Data supplied:
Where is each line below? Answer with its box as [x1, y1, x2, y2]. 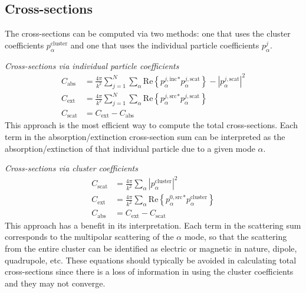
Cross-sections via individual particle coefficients [5, 59, 179, 71]
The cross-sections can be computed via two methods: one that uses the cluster [5, 27, 291, 40]
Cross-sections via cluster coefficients [5, 162, 138, 174]
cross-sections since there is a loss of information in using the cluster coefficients [5, 265, 294, 278]
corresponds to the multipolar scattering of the [5, 230, 174, 243]
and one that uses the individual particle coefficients [70, 38, 259, 51]
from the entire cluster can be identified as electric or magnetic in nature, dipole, [5, 242, 297, 254]
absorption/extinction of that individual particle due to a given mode [5, 142, 255, 154]
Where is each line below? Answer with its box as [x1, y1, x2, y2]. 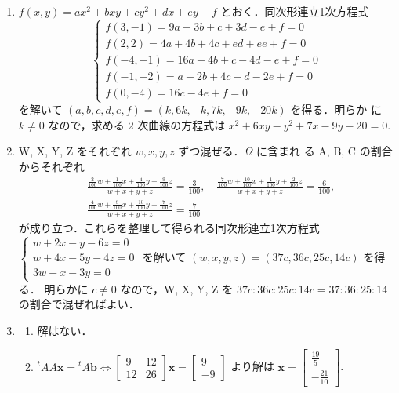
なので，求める [48, 116, 125, 133]
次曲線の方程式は [137, 116, 226, 133]
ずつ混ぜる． [178, 143, 245, 159]
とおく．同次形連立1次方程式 [220, 3, 369, 19]
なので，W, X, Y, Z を [120, 280, 234, 297]
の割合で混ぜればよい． [18, 296, 140, 312]
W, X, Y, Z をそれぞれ [18, 143, 132, 159]
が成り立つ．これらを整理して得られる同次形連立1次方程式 [18, 220, 320, 236]
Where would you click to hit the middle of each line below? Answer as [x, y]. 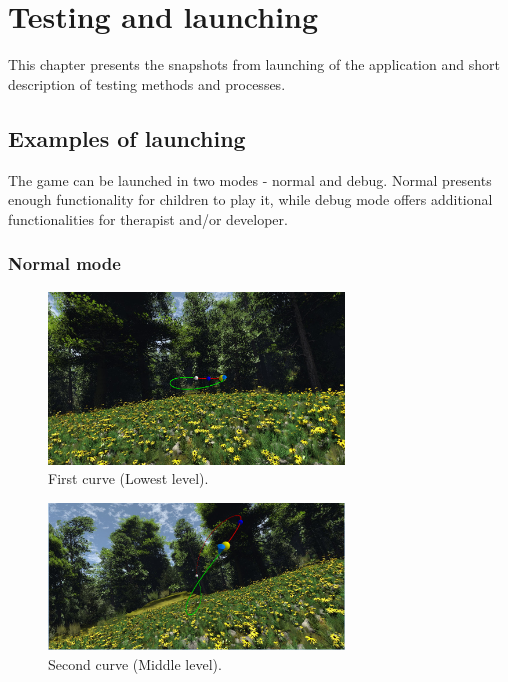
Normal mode [64, 263]
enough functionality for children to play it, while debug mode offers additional [250, 199]
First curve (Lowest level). [128, 478]
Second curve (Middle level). [135, 664]
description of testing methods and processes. [147, 83]
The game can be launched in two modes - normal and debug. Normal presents [250, 179]
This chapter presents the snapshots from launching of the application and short [254, 64]
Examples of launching [127, 137]
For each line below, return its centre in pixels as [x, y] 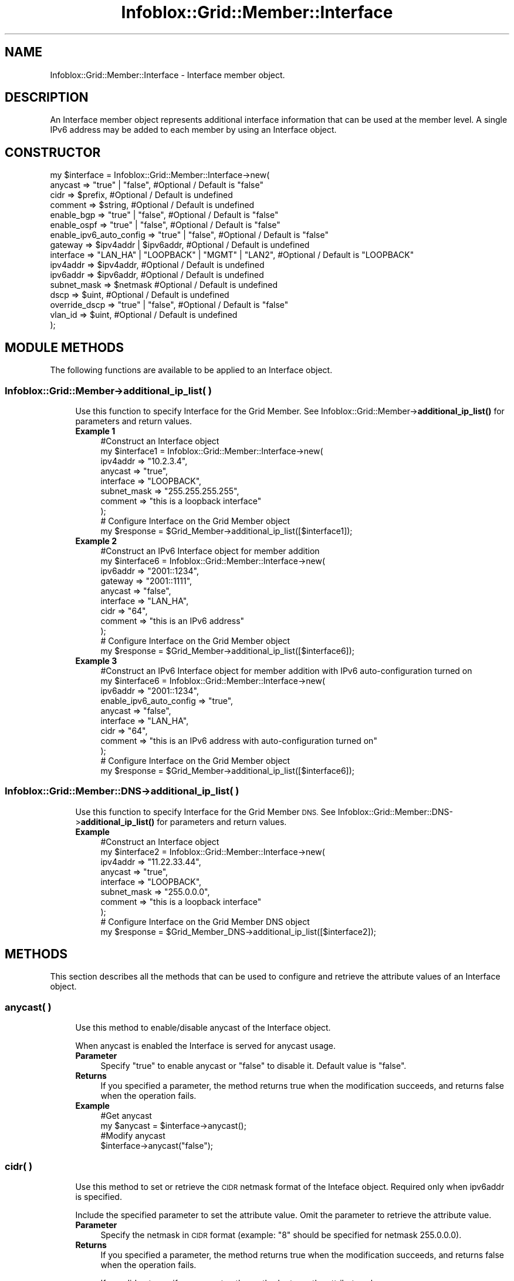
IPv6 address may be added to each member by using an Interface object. [193, 130]
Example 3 [96, 660]
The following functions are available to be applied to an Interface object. [191, 370]
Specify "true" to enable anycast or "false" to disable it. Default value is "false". [253, 1066]
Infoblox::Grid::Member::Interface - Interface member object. [168, 75]
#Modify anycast [133, 1136]
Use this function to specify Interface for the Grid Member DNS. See [205, 811]
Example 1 [95, 431]
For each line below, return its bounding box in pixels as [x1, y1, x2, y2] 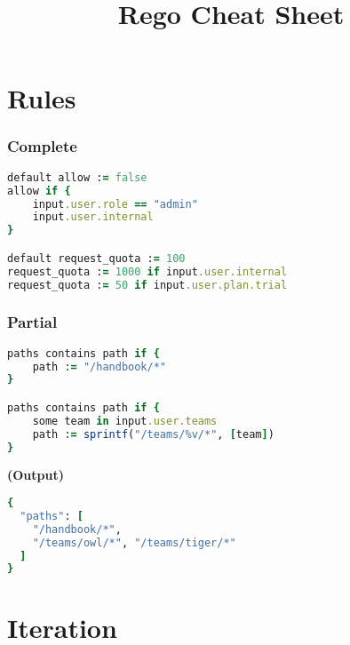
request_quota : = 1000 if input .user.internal [7, 265, 288, 278]
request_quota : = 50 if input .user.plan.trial [7, 278, 288, 291]
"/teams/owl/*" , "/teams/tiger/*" [32, 536, 236, 549]
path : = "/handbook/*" [32, 360, 167, 373]
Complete [7, 135, 77, 157]
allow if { [7, 184, 71, 197]
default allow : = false [7, 171, 147, 184]
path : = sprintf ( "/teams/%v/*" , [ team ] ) [32, 427, 274, 441]
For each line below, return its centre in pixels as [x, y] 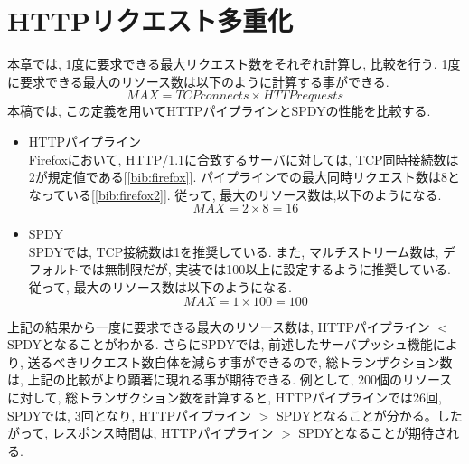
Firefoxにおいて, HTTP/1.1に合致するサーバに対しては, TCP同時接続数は [244, 159]
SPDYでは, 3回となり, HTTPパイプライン [130, 415]
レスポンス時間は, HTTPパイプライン [163, 433]
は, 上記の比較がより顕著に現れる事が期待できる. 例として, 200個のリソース [230, 379]
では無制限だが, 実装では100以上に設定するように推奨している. [265, 269]
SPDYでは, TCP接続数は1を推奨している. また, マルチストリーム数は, [234, 251]
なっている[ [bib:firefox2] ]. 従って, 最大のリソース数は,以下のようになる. [235, 194]
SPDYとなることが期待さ [373, 433]
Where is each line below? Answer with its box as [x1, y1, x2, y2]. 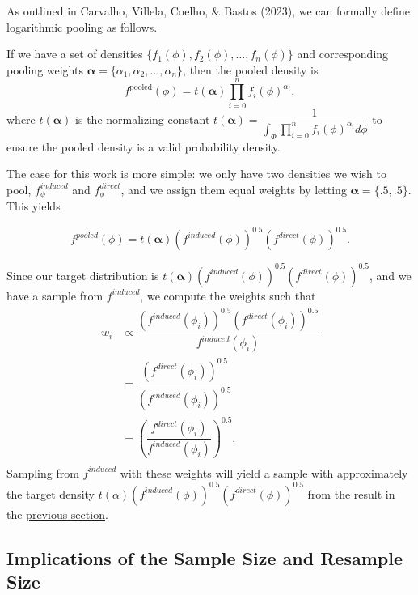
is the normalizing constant [75, 110, 210, 127]
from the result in [307, 485, 395, 502]
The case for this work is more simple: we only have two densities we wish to [6, 165, 386, 182]
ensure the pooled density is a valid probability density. [6, 138, 281, 155]
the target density [6, 485, 95, 502]
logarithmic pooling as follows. [6, 18, 158, 35]
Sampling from [6, 464, 79, 481]
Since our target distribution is [6, 266, 159, 283]
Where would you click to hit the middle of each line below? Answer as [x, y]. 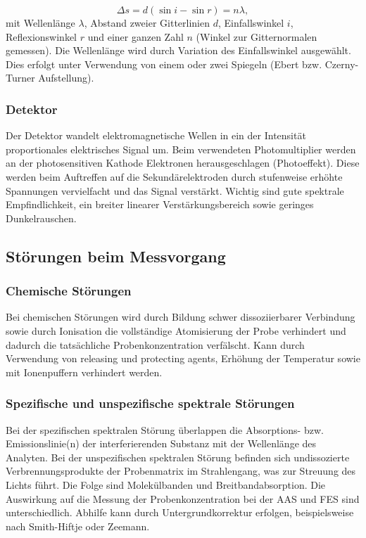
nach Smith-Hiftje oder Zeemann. [78, 526]
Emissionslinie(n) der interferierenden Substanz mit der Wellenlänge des [161, 443]
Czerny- [342, 64]
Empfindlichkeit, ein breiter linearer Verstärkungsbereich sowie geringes [160, 204]
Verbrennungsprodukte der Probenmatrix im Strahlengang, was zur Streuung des [181, 471]
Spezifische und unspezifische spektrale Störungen [150, 403]
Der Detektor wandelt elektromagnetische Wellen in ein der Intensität [156, 135]
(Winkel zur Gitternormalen [257, 36]
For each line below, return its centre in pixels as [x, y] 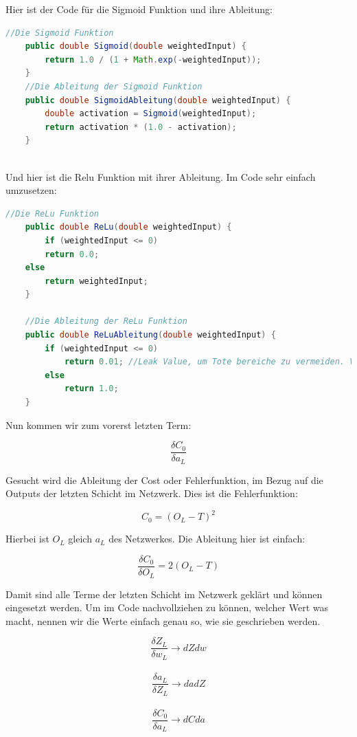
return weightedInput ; [96, 281]
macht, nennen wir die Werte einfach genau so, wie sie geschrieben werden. [163, 620]
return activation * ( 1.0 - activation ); [141, 127]
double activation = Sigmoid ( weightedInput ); [151, 114]
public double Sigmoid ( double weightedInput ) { [136, 46]
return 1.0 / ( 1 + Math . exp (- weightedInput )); [153, 59]
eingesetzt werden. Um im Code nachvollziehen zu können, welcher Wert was [167, 607]
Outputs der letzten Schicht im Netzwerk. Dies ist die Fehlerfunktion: [152, 493]
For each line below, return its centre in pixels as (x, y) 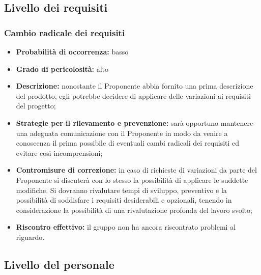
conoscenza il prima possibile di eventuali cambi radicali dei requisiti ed (128, 143)
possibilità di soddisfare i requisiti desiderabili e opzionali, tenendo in (124, 200)
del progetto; (36, 106)
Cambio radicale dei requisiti (65, 32)
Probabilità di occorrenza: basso (72, 51)
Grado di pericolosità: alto (62, 68)
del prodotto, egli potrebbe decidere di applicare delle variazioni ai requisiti (133, 95)
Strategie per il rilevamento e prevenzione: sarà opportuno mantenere (135, 122)
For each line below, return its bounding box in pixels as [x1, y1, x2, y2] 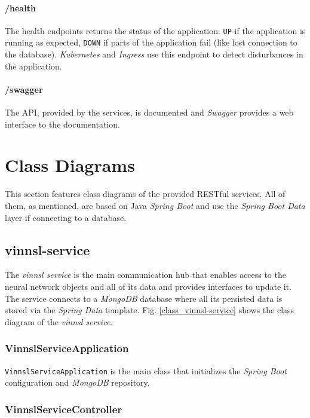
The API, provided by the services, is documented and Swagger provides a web [5, 106, 294, 119]
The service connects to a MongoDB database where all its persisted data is [5, 292, 283, 304]
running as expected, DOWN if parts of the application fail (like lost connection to [5, 36, 297, 49]
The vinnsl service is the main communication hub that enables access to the [5, 268, 286, 281]
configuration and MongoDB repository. [5, 376, 150, 389]
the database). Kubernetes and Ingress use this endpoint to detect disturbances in [5, 48, 303, 60]
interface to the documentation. [5, 117, 120, 130]
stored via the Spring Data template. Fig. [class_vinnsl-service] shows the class [5, 304, 294, 316]
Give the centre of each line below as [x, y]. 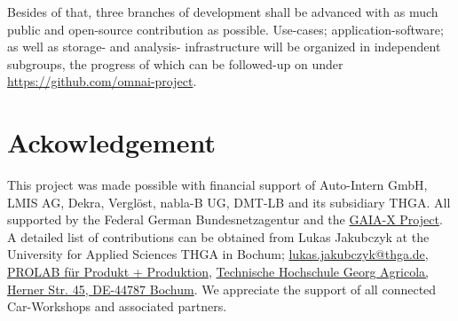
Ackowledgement [111, 142]
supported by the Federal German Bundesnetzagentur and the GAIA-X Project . [225, 219]
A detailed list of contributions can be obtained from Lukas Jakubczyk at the [218, 236]
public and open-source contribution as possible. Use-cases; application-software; [225, 29]
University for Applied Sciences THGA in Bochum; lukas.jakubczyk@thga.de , [218, 254]
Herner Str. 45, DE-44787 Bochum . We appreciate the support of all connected [222, 289]
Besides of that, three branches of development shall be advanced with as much [223, 12]
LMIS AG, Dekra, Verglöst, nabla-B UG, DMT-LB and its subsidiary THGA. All [229, 202]
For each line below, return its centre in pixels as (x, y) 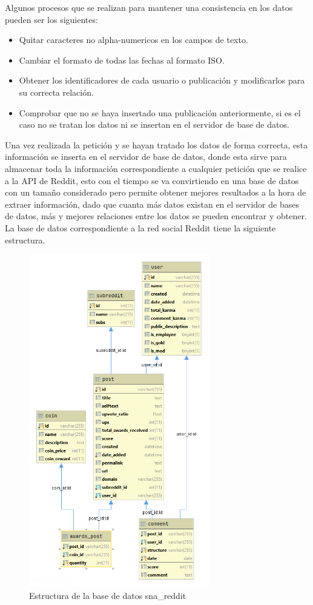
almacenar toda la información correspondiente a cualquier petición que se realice (156, 168)
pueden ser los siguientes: (51, 19)
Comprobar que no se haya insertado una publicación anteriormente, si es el (160, 112)
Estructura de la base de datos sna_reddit (108, 595)
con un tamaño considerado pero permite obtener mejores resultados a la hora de (156, 192)
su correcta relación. (56, 92)
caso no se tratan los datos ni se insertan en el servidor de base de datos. (154, 124)
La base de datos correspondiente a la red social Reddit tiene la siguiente (140, 227)

Task directions: Wherever an image appears, omit it, and retype everything else in the entries exactly.

Completed exercise:
Where is each line below? Answer with its box as [x1, y1, x2, y2]. 
Cross-sections via individual particle coefficients [5, 59, 179, 71]
The cross-sections can be computed via two methods: one that uses the cluster [5, 27, 291, 40]
Cross-sections via cluster coefficients [5, 162, 138, 174]
cross-sections since there is a loss of information in using the cluster coefficients [5, 265, 294, 278]
corresponds to the multipolar scattering of the [5, 230, 174, 243]
and one that uses the individual particle coefficients [70, 38, 259, 51]
from the entire cluster can be identified as electric or magnetic in nature, dipole, [5, 242, 297, 254]
absorption/extinction of that individual particle due to a given mode [5, 142, 255, 154]
Where is each line below? Answer with its box as [x1, y1, x2, y2]. 
なので，求める [48, 116, 125, 133]
次曲線の方程式は [137, 116, 226, 133]
ずつ混ぜる． [178, 143, 245, 159]
とおく．同次形連立1次方程式 [220, 3, 369, 19]
なので，W, X, Y, Z を [120, 280, 234, 297]
の割合で混ぜればよい． [18, 296, 140, 312]
W, X, Y, Z をそれぞれ [18, 143, 132, 159]
が成り立つ．これらを整理して得られる同次形連立1次方程式 [18, 220, 320, 236]
Where would you click to hit the middle of each line below? Answer as [x, y]. 
Normal mode [64, 263]
enough functionality for children to play it, while debug mode offers additional [250, 199]
First curve (Lowest level). [128, 478]
Second curve (Middle level). [135, 664]
description of testing methods and processes. [147, 83]
The game can be launched in two modes - normal and debug. Normal presents [250, 179]
This chapter presents the snapshots from launching of the application and short [254, 64]
Examples of launching [127, 137]
For each line below, return its centre in pixels as [x, y] 
IPv6 address may be added to each member by using an Interface object. [193, 130]
Example 3 [96, 660]
The following functions are available to be applied to an Interface object. [191, 370]
Specify "true" to enable anycast or "false" to disable it. Default value is "false". [253, 1066]
Infoblox::Grid::Member::Interface - Interface member object. [168, 75]
#Modify anycast [133, 1136]
Use this function to specify Interface for the Grid Member DNS. See [205, 811]
Example 1 [95, 431]
For each line below, return its bounding box in pixels as [x1, y1, x2, y2] 
request_quota : = 1000 if input .user.internal [7, 265, 288, 278]
request_quota : = 50 if input .user.plan.trial [7, 278, 288, 291]
"/teams/owl/*" , "/teams/tiger/*" [32, 536, 236, 549]
path : = "/handbook/*" [32, 360, 167, 373]
Complete [7, 135, 77, 157]
allow if { [7, 184, 71, 197]
default allow : = false [7, 171, 147, 184]
path : = sprintf ( "/teams/%v/*" , [ team ] ) [32, 427, 274, 441]
For each line below, return its centre in pixels as [x, y] 
Firefoxにおいて, HTTP/1.1に合致するサーバに対しては, TCP同時接続数は [244, 159]
SPDYでは, 3回となり, HTTPパイプライン [130, 415]
レスポンス時間は, HTTPパイプライン [163, 433]
は, 上記の比較がより顕著に現れる事が期待できる. 例として, 200個のリソース [230, 379]
では無制限だが, 実装では100以上に設定するように推奨している. [265, 269]
SPDYでは, TCP接続数は1を推奨している. また, マルチストリーム数は, [234, 251]
なっている[ [bib:firefox2] ]. 従って, 最大のリソース数は,以下のようになる. [235, 194]
SPDYとなることが期待さ [373, 433]
Where is each line below? Answer with its box as [x1, y1, x2, y2]. 
is the normalizing constant [75, 110, 210, 127]
from the result in [307, 485, 395, 502]
The case for this work is more simple: we only have two densities we wish to [6, 165, 386, 182]
ensure the pooled density is a valid probability density. [6, 138, 281, 155]
the target density [6, 485, 95, 502]
logarithmic pooling as follows. [6, 18, 158, 35]
Sampling from [6, 464, 79, 481]
Since our target distribution is [6, 266, 159, 283]
Where would you click to hit the middle of each line below? Answer as [x, y]. 
nach Smith-Hiftje oder Zeemann. [78, 526]
Emissionslinie(n) der interferierenden Substanz mit der Wellenlänge des [161, 443]
Czerny- [342, 64]
Empfindlichkeit, ein breiter linearer Verstärkungsbereich sowie geringes [160, 204]
Verbrennungsprodukte der Probenmatrix im Strahlengang, was zur Streuung des [181, 471]
Spezifische und unspezifische spektrale Störungen [150, 403]
Der Detektor wandelt elektromagnetische Wellen in ein der Intensität [156, 135]
(Winkel zur Gitternormalen [257, 36]
For each line below, return its centre in pixels as [x, y] 
return weightedInput ; [96, 281]
macht, nennen wir die Werte einfach genau so, wie sie geschrieben werden. [163, 620]
return activation * ( 1.0 - activation ); [141, 127]
double activation = Sigmoid ( weightedInput ); [151, 114]
public double Sigmoid ( double weightedInput ) { [136, 46]
return 1.0 / ( 1 + Math . exp (- weightedInput )); [153, 59]
eingesetzt werden. Um im Code nachvollziehen zu können, welcher Wert was [167, 607]
Outputs der letzten Schicht im Netzwerk. Dies ist die Fehlerfunktion: [152, 493]
For each line below, return its centre in pixels as (x, y) 
conoscenza il prima possibile di eventuali cambi radicali dei requisiti ed (128, 143)
possibilità di soddisfare i requisiti desiderabili e opzionali, tenendo in (124, 200)
del progetto; (36, 106)
Cambio radicale dei requisiti (65, 32)
Probabilità di occorrenza: basso (72, 51)
Grado di pericolosità: alto (62, 68)
del prodotto, egli potrebbe decidere di applicare delle variazioni ai requisiti (133, 95)
Strategie per il rilevamento e prevenzione: sarà opportuno mantenere (135, 122)
For each line below, return its bounding box in pixels as [x1, y1, x2, y2] 
The API, provided by the services, is documented and Swagger provides a web [5, 106, 294, 119]
The service connects to a MongoDB database where all its persisted data is [5, 292, 283, 304]
running as expected, DOWN if parts of the application fail (like lost connection to [5, 36, 297, 49]
The vinnsl service is the main communication hub that enables access to the [5, 268, 286, 281]
configuration and MongoDB repository. [5, 376, 150, 389]
the database). Kubernetes and Ingress use this endpoint to detect disturbances in [5, 48, 303, 60]
interface to the documentation. [5, 117, 120, 130]
stored via the Spring Data template. Fig. [class_vinnsl-service] shows the class [5, 304, 294, 316]
Give the centre of each line below as [x, y]. 
Ackowledgement [111, 142]
supported by the Federal German Bundesnetzagentur and the GAIA-X Project . [225, 219]
A detailed list of contributions can be obtained from Lukas Jakubczyk at the [218, 236]
public and open-source contribution as possible. Use-cases; application-software; [225, 29]
University for Applied Sciences THGA in Bochum; lukas.jakubczyk@thga.de , [218, 254]
Herner Str. 45, DE-44787 Bochum . We appreciate the support of all connected [222, 289]
Besides of that, three branches of development shall be advanced with as much [223, 12]
LMIS AG, Dekra, Verglöst, nabla-B UG, DMT-LB and its subsidiary THGA. All [229, 202]
For each line below, return its centre in pixels as (x, y) 
almacenar toda la información correspondiente a cualquier petición que se realice (156, 168)
pueden ser los siguientes: (51, 19)
Comprobar que no se haya insertado una publicación anteriormente, si es el (160, 112)
Estructura de la base de datos sna_reddit (108, 595)
con un tamaño considerado pero permite obtener mejores resultados a la hora de (156, 192)
su correcta relación. (56, 92)
caso no se tratan los datos ni se insertan en el servidor de base de datos. (154, 124)
La base de datos correspondiente a la red social Reddit tiene la siguiente (140, 227)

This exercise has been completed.